Basis of Presentation – The accompanying interim consolidated financial statements are unaudited; however, in the opinion of MPLX’s management, these statements reflect all adjustments necessary for a fair statement of the results for the periods reported. All such adjustments are of a normal, recurring nature unless otherwise disclosed. These interim consolidated financial statements, including the notes, have been prepared in accordance with the rules and regulations of the SEC
applicable to interim period financial statements and do not include all of the information and disclosures required by GAAP for complete financial statements. Certain amounts in prior years have been reclassified to conform to current year presentation.

These interim consolidated financial statements should be read in conjunction with the audited consolidated financial statements and notes thereto included in the Annual Report on Form 10-K for the year ended December 31, 2019. The results of operations for the three and nine months ended September 30, 2020 are not necessarily indicative of the results to be expected for the full year.

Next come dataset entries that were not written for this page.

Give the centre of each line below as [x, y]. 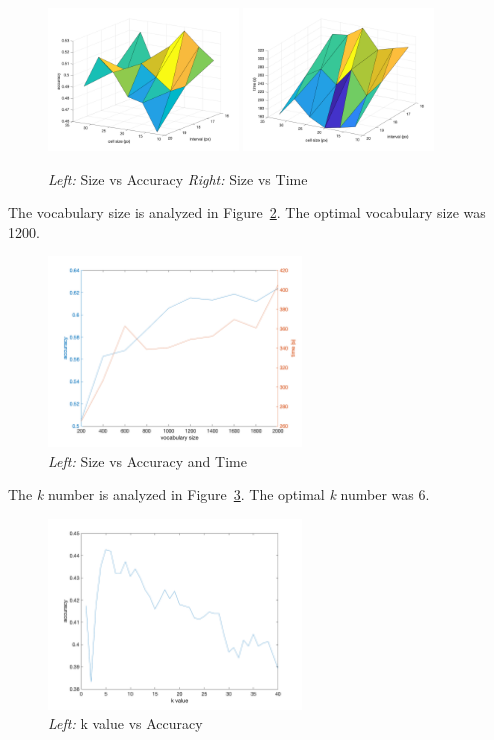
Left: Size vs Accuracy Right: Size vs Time [178, 178]
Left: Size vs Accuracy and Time [147, 460]
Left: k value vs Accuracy [125, 723]
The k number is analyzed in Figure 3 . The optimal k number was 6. [219, 494]
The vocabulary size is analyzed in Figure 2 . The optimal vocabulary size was [247, 212]
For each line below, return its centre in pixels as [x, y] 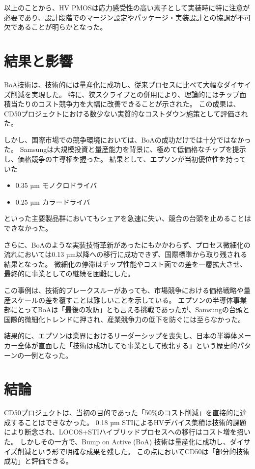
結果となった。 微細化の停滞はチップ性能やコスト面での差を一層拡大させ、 [126, 264]
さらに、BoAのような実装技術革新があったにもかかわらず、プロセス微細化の [127, 244]
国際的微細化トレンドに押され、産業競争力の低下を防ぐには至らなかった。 [125, 319]
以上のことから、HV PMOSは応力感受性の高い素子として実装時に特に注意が [127, 7]
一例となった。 [48, 355]
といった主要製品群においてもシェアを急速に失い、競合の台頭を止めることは [127, 218]
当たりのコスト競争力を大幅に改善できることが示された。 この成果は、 [125, 104]
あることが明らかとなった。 [62, 27]
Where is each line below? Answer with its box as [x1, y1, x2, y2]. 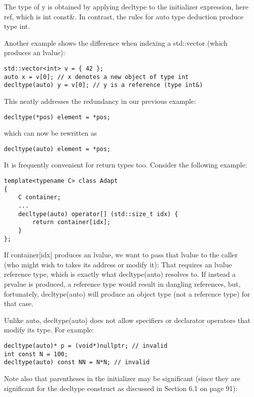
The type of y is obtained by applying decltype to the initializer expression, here [4, 1, 249, 11]
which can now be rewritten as [4, 128, 97, 138]
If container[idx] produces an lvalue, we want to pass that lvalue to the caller [4, 249, 238, 260]
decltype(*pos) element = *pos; [4, 113, 111, 121]
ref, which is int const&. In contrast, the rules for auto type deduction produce [4, 11, 244, 21]
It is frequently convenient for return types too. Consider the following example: [4, 159, 248, 170]
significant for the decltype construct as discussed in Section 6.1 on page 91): [4, 383, 238, 393]
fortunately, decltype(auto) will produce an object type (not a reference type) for [4, 288, 251, 299]
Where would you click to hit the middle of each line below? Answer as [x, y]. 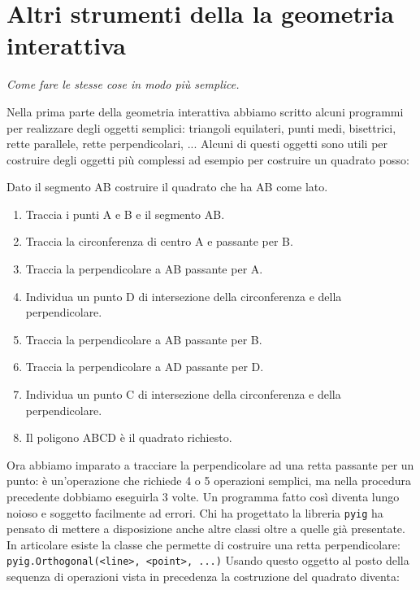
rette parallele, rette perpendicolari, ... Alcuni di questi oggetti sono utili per [197, 144]
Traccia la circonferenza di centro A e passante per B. [159, 241]
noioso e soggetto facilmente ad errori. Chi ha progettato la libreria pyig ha [195, 512]
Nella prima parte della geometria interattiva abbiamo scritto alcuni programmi [205, 111]
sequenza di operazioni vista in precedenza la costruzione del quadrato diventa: [203, 577]
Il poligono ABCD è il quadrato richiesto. [129, 437]
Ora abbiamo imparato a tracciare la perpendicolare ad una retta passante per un [210, 464]
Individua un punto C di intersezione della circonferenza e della [183, 394]
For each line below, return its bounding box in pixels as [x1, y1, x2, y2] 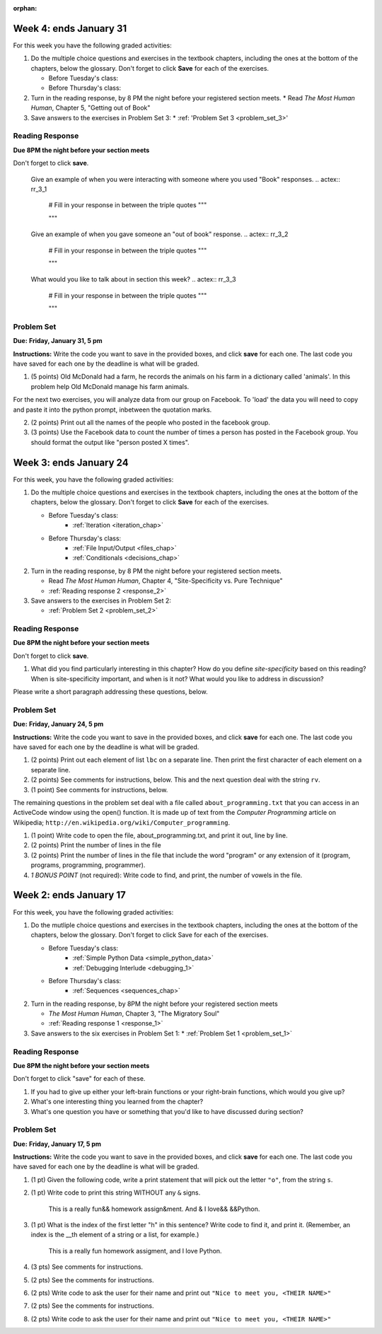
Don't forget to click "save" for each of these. [13, 1074, 146, 1083]
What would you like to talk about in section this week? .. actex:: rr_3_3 [30, 275, 236, 284]
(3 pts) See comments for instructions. [30, 1263, 144, 1271]
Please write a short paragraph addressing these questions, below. [13, 688, 208, 696]
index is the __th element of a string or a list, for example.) [30, 1231, 199, 1239]
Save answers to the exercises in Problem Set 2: [30, 596, 171, 605]
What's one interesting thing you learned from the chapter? [30, 1097, 204, 1106]
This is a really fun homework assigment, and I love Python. [48, 1246, 222, 1255]

In relation to the Merger described above and in Note 3, ANDX’s assets, liabilities and results of operations prior to the Merger are collectively included in what we refer to as the “Predecessor” from October 1, 2018, which was the date that MPC acquired Andeavor. MPLX’s acquisition of ANDX is considered a transfer between entities under common control due to MPC’s relationship with ANDX prior to the Merger. As an entity under common control with MPC, MPLX recorded the assets acquired and liabilities assumed on its consolidated balance sheets at MPC’s historical carrying value. For the acquiring entity, transfers of businesses between entities under common control require prior periods to be retrospectively adjusted for those dates that the entity was under common control. Accordingly, the accompanying financial statements and related notes of MPLX LP have been retrospectively adjusted to include the historical results of ANDX beginning October 1, 2018.

MPLX’s consolidated financial statements include all majority-owned and controlled subsidiaries. For non-wholly owned consolidated subsidiaries, the interests owned by third parties have been recorded as “Noncontrolling interests” on the accompanying Consolidated Balance Sheets. Intercompany investments, accounts and transactions have been eliminated. MPLX’s investments in which MPLX exercises significant influence but does not control and does not have a controlling financial interest are accounted for using the equity method. MPLX’s investments in VIEs in which MPLX exercises significant influence but does not control and is not the primary beneficiary are also accounted for using the equity method.

In preparing the Consolidated Statements of Equity, net income attributable to MPLX LP is allocated to Series A and Series B preferred unitholders based on a fixed distribution schedule. Distributions, although earned, are not accrued until declared. The allocation of net income attributable to MPLX LP for purposes of calculating net income per limited partner unit is described in Note 6.